---------- RECORDED INFORMATION ----------
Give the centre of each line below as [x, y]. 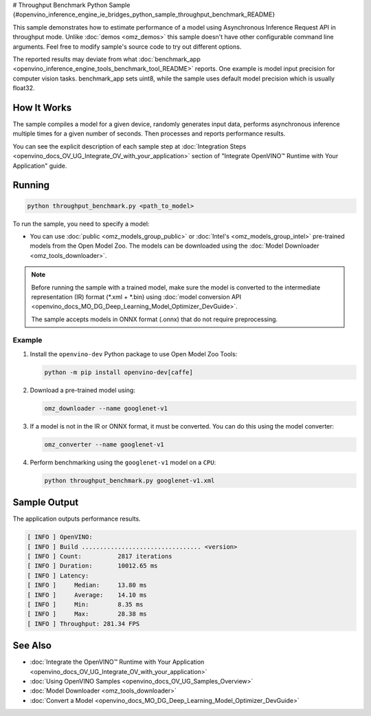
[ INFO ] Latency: [58, 575]
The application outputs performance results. [77, 519]
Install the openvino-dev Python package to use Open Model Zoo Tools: [134, 354]
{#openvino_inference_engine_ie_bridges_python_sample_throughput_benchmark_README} [144, 14]
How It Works [42, 108]
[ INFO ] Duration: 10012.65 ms [92, 566]
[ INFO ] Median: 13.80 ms [87, 585]
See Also [32, 646]
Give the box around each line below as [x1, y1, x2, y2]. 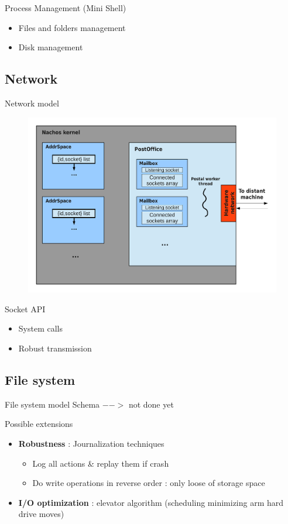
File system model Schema [5, 398, 100, 410]
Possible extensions [5, 418, 73, 430]
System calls [18, 322, 63, 335]
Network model [5, 96, 59, 109]
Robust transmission [18, 342, 92, 354]
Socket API [5, 302, 46, 315]
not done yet [128, 398, 174, 410]
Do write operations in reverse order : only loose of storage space [32, 477, 265, 489]
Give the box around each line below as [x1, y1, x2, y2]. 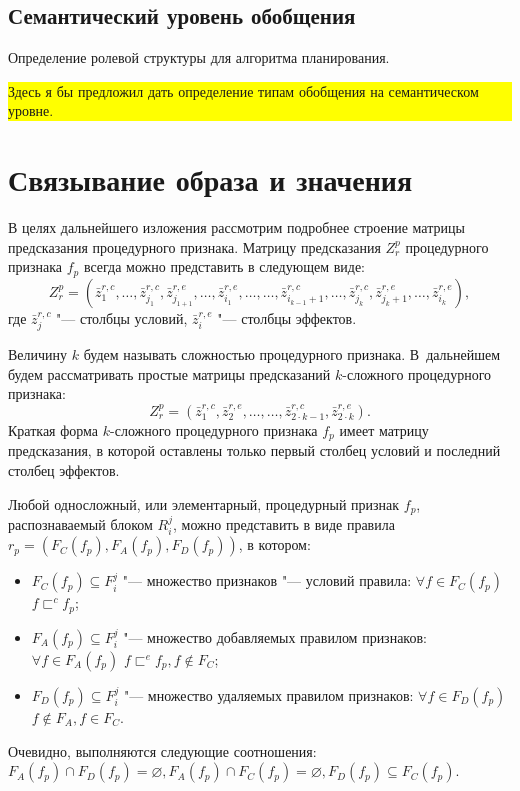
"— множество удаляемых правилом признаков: [123, 684, 414, 705]
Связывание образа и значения [8, 159, 413, 200]
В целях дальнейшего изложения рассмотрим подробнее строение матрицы [8, 217, 465, 238]
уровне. [8, 100, 54, 121]
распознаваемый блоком [8, 514, 153, 535]
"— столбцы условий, [56, 307, 188, 328]
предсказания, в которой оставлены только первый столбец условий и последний [8, 440, 501, 461]
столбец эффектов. [8, 460, 120, 480]
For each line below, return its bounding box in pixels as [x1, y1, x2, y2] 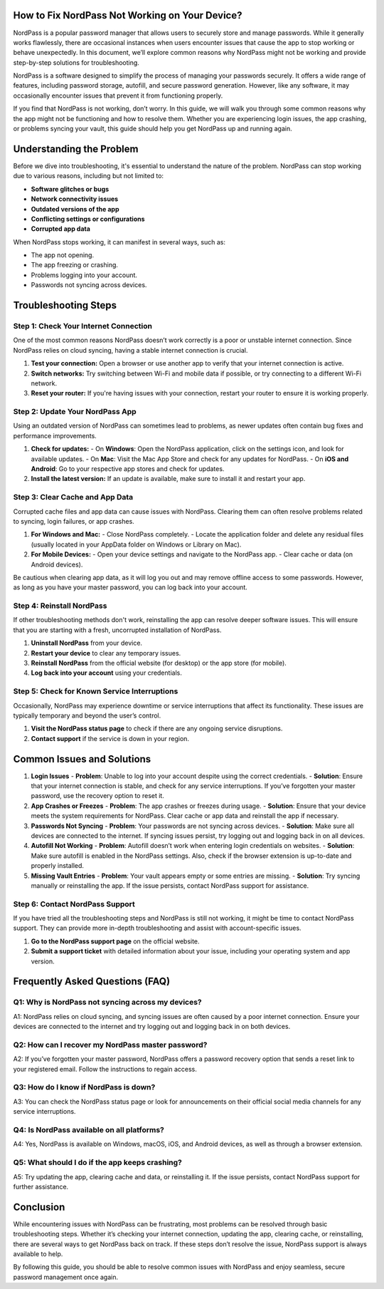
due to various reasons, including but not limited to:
----------
» **GOAL OF THE EXERCISE**: The data above should be set down again exactly, with the pictures omitted.

» **EXERCISE RESPONSE**:
Give the centre of each line below as [x, y]. 
[ INFO ] Latency: [58, 575]
The application outputs performance results. [77, 519]
Install the openvino-dev Python package to use Open Model Zoo Tools: [134, 354]
{#openvino_inference_engine_ie_bridges_python_sample_throughput_benchmark_README} [144, 14]
How It Works [42, 108]
[ INFO ] Duration: 10012.65 ms [92, 566]
[ INFO ] Median: 13.80 ms [87, 585]
See Also [32, 646]
Give the box around each line below as [x1, y1, x2, y2]. 
File system model Schema [5, 398, 100, 410]
Possible extensions [5, 418, 73, 430]
System calls [18, 322, 63, 335]
Network model [5, 96, 59, 109]
Robust transmission [18, 342, 92, 354]
Socket API [5, 302, 46, 315]
not done yet [128, 398, 174, 410]
Do write operations in reverse order : only loose of storage space [32, 477, 265, 489]
Give the box around each line below as [x1, y1, x2, y2]. 
"— множество удаляемых правилом признаков: [123, 684, 414, 705]
Связывание образа и значения [8, 159, 413, 200]
В целях дальнейшего изложения рассмотрим подробнее строение матрицы [8, 217, 465, 238]
уровне. [8, 100, 54, 121]
распознаваемый блоком [8, 514, 153, 535]
"— столбцы условий, [56, 307, 188, 328]
предсказания, в которой оставлены только первый столбец условий и последний [8, 440, 501, 461]
столбец эффектов. [8, 460, 120, 480]
For each line below, return its bounding box in pixels as [x1, y1, x2, y2] 
due to various reasons, including but not limited to:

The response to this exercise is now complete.